# DESCRIPTION OF THE TASK
Each line of the data is to be output verbatim, with the images removed.

# STORED DATA
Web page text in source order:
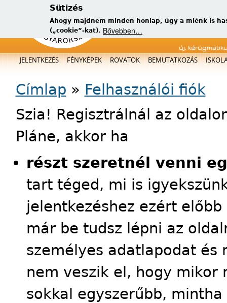
Sütizés
Ahogy majdnem minden honlap, úgy a miénk is
(„cookie”-kat). Bővebben…
új,
Főmenü
JELENTKEZÉS FÉNYKÉPEK ROVATOK BEMUTATKOZÁS
Jelenlegi hely
Címlap » Felhasználói fiók
Szia! Regisztrálnál az
Pláne, akkor ha
részt szeretnél venni
tart téged, mi is
jelentkezéshez ezért
már be tudsz lépni az
személyes adatlapodat és
nem veszik el, hogy mikor
sokkal egyszerűbb,
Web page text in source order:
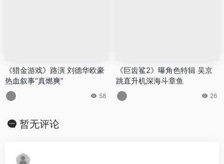
《猎金游戏》路演 刘德华欧豪
热血叙事“真燃爽”
58
《巨齿鲨2》曝角色特辑 吴京
跳直升机深海斗章鱼
26
暂无评论
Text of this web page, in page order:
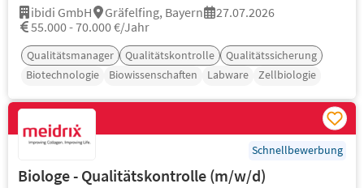
ibidi GmbH Gräfelfing, Bayern
27.07.2026
55.000 - 70.000 €/Jahr
Qualitätsmanager Qualitätskontrolle
Qualitätssicherung
Biotechnologie
Biowissenschaften Labware Zellbiologie
Schnellbewerbung
Biologe - Qualitätskontrolle (m/w/d)
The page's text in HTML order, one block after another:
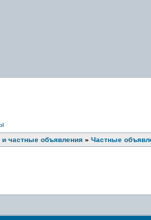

# RESULT OF THE TASK
Web page text in source order:
Sütizés
Ahogy majdnem minden honlap, úgy a miénk is
(„cookie”-kat). Bővebben…
új,
Főmenü
JELENTKEZÉS FÉNYKÉPEK ROVATOK BEMUTATKOZÁS
Jelenlegi hely
Címlap » Felhasználói fiók
Szia! Regisztrálnál az
Pláne, akkor ha
részt szeretnél venni
tart téged, mi is
jelentkezéshez ezért
már be tudsz lépni az
személyes adatlapodat és
nem veszik el, hogy mikor
sokkal egyszerűbb,
Web page text in source order:
《猎金游戏》路演 刘德华欧豪
热血叙事“真燃爽”
58
《巨齿鲨2》曝角色特辑 吴京
跳直升机深海斗章鱼
26
暂无评论
Text of this web page, in page order:
ibidi GmbH Gräfelfing, Bayern
27.07.2026
55.000 - 70.000 €/Jahr
Qualitätsmanager Qualitätskontrolle
Qualitätssicherung
Biotechnologie
Biowissenschaften Labware Zellbiologie
Schnellbewerbung
Biologe - Qualitätskontrolle (m/w/d)
The page's text in HTML order, one block after another:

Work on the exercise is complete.